» Task details
Exactly as written, reproduce the lines from the beginning of the data through the line containing "Vai pašiem patīk tas, [5, 92, 81, 103]"; the pictures are not reproduced.

Saved data entries:
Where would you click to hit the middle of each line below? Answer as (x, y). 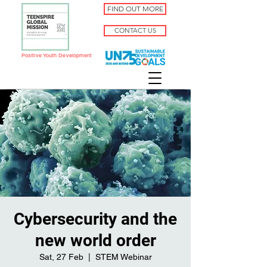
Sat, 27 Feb (61, 257)
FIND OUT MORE (135, 9)
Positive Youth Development (57, 55)
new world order (95, 240)
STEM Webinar (123, 257)
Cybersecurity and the (95, 219)
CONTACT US (135, 30)
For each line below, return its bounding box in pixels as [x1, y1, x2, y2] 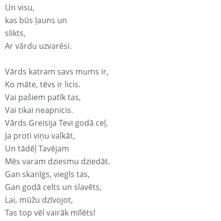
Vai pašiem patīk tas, [5, 92, 81, 103]
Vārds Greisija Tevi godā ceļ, [5, 117, 108, 129]
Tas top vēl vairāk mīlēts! [5, 207, 95, 219]
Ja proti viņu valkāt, [5, 130, 75, 142]
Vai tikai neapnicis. [5, 105, 73, 116]
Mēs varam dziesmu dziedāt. [5, 156, 110, 167]
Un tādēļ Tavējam [5, 143, 69, 154]
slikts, [5, 28, 26, 39]
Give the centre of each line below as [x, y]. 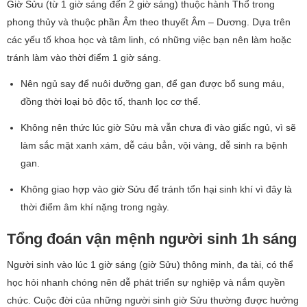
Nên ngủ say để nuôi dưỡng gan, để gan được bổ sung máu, [152, 83]
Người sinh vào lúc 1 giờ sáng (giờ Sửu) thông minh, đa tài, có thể [150, 264]
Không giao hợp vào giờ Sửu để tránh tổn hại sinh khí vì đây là [156, 189]
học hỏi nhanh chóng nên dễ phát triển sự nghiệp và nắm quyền [146, 282]
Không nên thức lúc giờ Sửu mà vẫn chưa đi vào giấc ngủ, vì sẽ [158, 127]
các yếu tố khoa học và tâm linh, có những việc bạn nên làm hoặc [149, 39]
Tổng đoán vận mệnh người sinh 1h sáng [152, 238]
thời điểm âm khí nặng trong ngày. [95, 207]
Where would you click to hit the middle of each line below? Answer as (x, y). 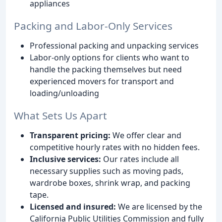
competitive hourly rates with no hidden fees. (115, 147)
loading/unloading (64, 93)
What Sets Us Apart (60, 115)
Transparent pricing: (70, 135)
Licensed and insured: (73, 206)
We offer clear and (146, 135)
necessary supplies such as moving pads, (107, 171)
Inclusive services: (65, 159)
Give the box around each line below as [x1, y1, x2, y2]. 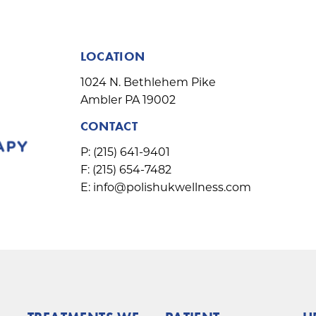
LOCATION [80, 48, 145, 65]
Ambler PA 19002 [80, 93, 176, 107]
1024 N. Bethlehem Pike [80, 75, 216, 90]
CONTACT [80, 118, 138, 135]
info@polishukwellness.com [92, 181, 251, 195]
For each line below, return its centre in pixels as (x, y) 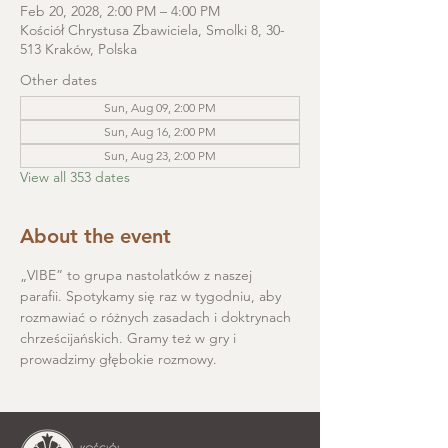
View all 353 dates (75, 177)
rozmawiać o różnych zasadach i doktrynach (157, 317)
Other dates (58, 80)
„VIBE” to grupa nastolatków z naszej (138, 275)
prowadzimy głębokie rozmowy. (118, 359)
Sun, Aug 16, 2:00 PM (160, 131)
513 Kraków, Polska (78, 49)
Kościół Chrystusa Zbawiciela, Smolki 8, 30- (152, 30)
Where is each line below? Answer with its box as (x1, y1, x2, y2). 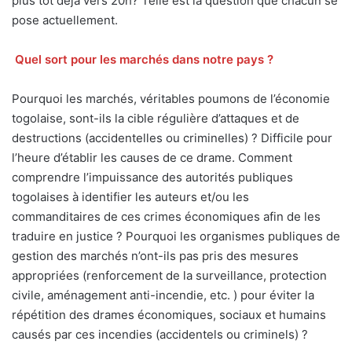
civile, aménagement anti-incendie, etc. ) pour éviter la (12, 288, 314, 303)
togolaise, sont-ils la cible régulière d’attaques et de (12, 111, 299, 126)
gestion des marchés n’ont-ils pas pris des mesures (12, 248, 299, 264)
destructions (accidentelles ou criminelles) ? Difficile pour (12, 130, 332, 146)
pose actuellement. (12, 13, 118, 28)
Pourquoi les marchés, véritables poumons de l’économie (12, 91, 330, 107)
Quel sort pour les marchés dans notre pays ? (14, 52, 273, 68)
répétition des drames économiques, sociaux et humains (12, 307, 326, 323)
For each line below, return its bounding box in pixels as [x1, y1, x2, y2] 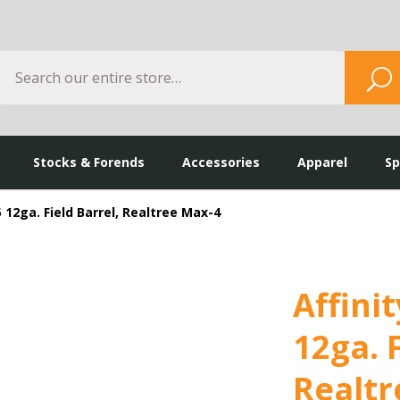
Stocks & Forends [33, 154, 145, 171]
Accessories [182, 154, 260, 171]
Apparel [297, 154, 347, 171]
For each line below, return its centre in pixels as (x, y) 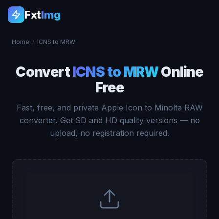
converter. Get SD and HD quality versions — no (109, 120)
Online (181, 72)
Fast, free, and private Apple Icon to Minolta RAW (109, 108)
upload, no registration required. (109, 133)
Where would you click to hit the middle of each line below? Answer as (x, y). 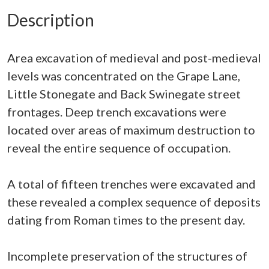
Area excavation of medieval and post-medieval (134, 58)
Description (51, 20)
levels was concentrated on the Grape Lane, (124, 76)
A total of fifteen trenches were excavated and (131, 184)
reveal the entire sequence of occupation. (119, 148)
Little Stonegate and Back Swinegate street (124, 94)
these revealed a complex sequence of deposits (134, 202)
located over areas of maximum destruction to (131, 130)
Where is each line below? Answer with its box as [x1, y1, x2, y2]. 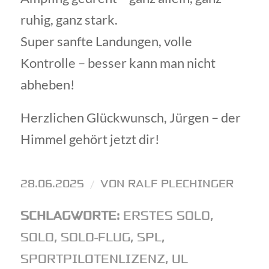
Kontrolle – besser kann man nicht [20, 55, 216, 71]
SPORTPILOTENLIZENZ [20, 250, 165, 267]
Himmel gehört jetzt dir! [20, 131, 160, 148]
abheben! [20, 76, 75, 93]
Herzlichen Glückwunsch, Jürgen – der [20, 109, 241, 126]
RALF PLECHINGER [127, 176, 234, 191]
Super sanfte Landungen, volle [20, 33, 192, 50]
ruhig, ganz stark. [20, 11, 118, 28]
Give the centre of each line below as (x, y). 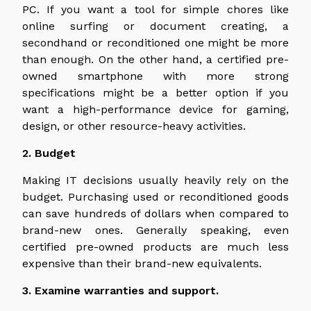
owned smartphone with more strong (155, 76)
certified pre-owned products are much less (155, 246)
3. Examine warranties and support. (120, 290)
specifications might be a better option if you (155, 92)
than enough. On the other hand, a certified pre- (155, 59)
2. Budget (49, 153)
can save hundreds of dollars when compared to (155, 213)
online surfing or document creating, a (155, 26)
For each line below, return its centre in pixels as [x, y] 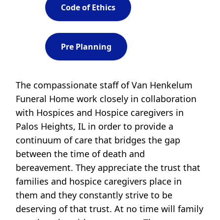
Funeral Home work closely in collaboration [106, 99]
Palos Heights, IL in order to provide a [95, 126]
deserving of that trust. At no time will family [110, 209]
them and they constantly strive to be [94, 195]
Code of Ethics [88, 8]
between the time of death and [80, 154]
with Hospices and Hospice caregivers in [100, 113]
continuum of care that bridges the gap [98, 140]
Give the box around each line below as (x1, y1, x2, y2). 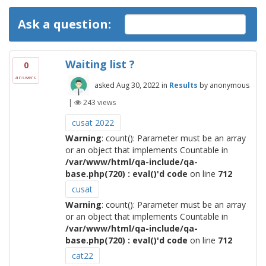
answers (15, 74, 36, 80)
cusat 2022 (71, 117, 114, 128)
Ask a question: (18, 16, 111, 32)
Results (169, 80, 198, 90)
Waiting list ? (65, 57, 135, 71)
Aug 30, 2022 (116, 80, 160, 90)
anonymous (209, 80, 249, 90)
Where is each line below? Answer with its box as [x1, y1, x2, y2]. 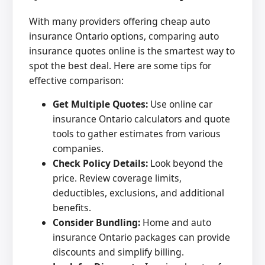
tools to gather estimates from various [53, 127, 221, 141]
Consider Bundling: [53, 216, 140, 230]
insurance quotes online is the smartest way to [29, 44, 235, 57]
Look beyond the [148, 157, 223, 170]
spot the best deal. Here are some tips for [29, 59, 211, 72]
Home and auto [140, 216, 211, 230]
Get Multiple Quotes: [53, 98, 148, 111]
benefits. [53, 201, 91, 215]
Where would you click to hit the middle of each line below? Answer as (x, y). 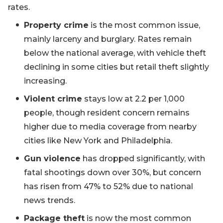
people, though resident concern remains (107, 113)
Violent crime (53, 99)
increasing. (45, 81)
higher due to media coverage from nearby (110, 127)
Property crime (56, 25)
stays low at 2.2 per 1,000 (133, 99)
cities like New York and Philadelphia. (98, 141)
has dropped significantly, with (143, 159)
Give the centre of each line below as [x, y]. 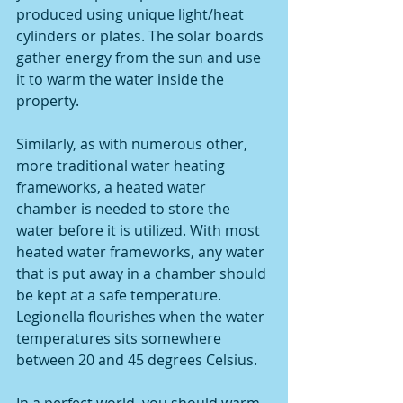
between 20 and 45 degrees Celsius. [139, 360]
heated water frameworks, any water [142, 252]
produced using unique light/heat [132, 15]
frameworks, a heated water [113, 188]
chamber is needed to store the [125, 209]
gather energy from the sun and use [140, 58]
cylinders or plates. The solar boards [142, 36]
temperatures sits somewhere [121, 339]
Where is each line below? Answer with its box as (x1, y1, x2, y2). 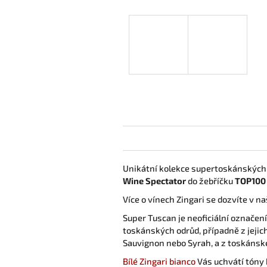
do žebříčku (186, 175, 235, 186)
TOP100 (235, 175, 266, 186)
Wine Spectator (123, 175, 186, 186)
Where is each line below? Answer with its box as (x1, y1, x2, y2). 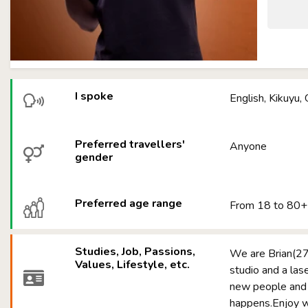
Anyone (230, 139, 267, 154)
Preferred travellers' (75, 137, 186, 152)
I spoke (75, 89, 114, 104)
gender (75, 150, 113, 165)
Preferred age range (75, 196, 183, 211)
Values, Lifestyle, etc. (75, 257, 190, 272)
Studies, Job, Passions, (75, 244, 196, 259)
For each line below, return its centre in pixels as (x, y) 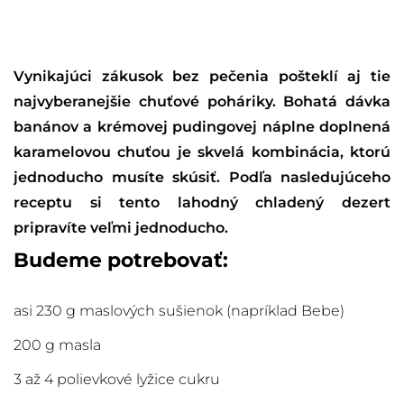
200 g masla (57, 345)
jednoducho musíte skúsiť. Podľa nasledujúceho (202, 178)
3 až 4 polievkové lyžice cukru (117, 380)
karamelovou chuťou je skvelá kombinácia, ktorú (202, 152)
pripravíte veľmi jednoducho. (121, 228)
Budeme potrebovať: (121, 261)
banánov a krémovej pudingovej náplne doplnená (202, 127)
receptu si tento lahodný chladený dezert (202, 203)
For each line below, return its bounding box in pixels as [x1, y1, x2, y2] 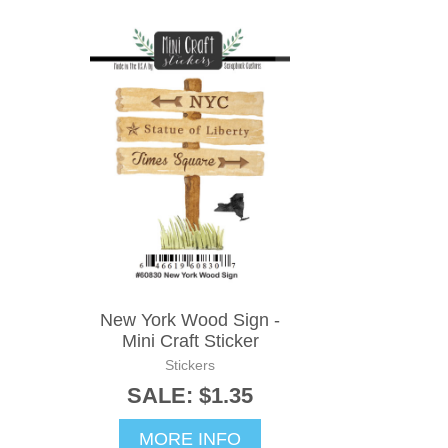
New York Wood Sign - [100, 310, 280, 331]
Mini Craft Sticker [121, 331, 259, 352]
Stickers [165, 357, 215, 374]
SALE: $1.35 [127, 383, 253, 409]
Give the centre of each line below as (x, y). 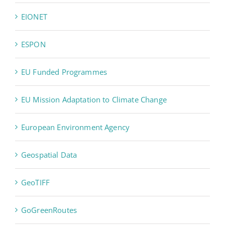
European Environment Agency (76, 127)
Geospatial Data (49, 154)
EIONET (34, 16)
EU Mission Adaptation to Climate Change (94, 99)
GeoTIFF (36, 182)
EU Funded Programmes (64, 72)
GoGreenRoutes (49, 210)
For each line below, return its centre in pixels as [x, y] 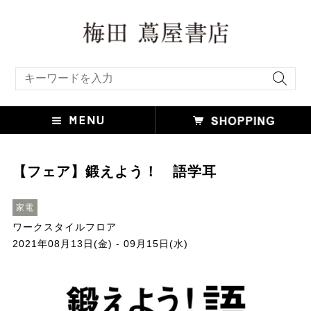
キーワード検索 [42, 71]
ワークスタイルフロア [64, 227]
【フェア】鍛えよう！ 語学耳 [114, 172]
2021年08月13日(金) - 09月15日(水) [100, 244]
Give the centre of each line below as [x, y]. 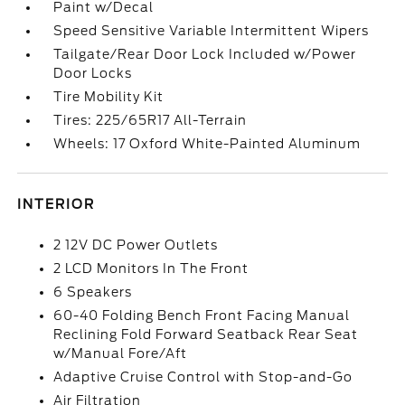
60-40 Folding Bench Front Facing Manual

» Response for this exercise
Where would you click to hit the middle of each line below? Answer as (x, y). 
Sat, 27 Feb (61, 257)
FIND OUT MORE (135, 9)
Positive Youth Development (57, 55)
new world order (95, 240)
STEM Webinar (123, 257)
Cybersecurity and the (95, 219)
CONTACT US (135, 30)
For each line below, return its bounding box in pixels as [x1, y1, x2, y2] 
Vai pašiem patīk tas, [5, 92, 81, 103]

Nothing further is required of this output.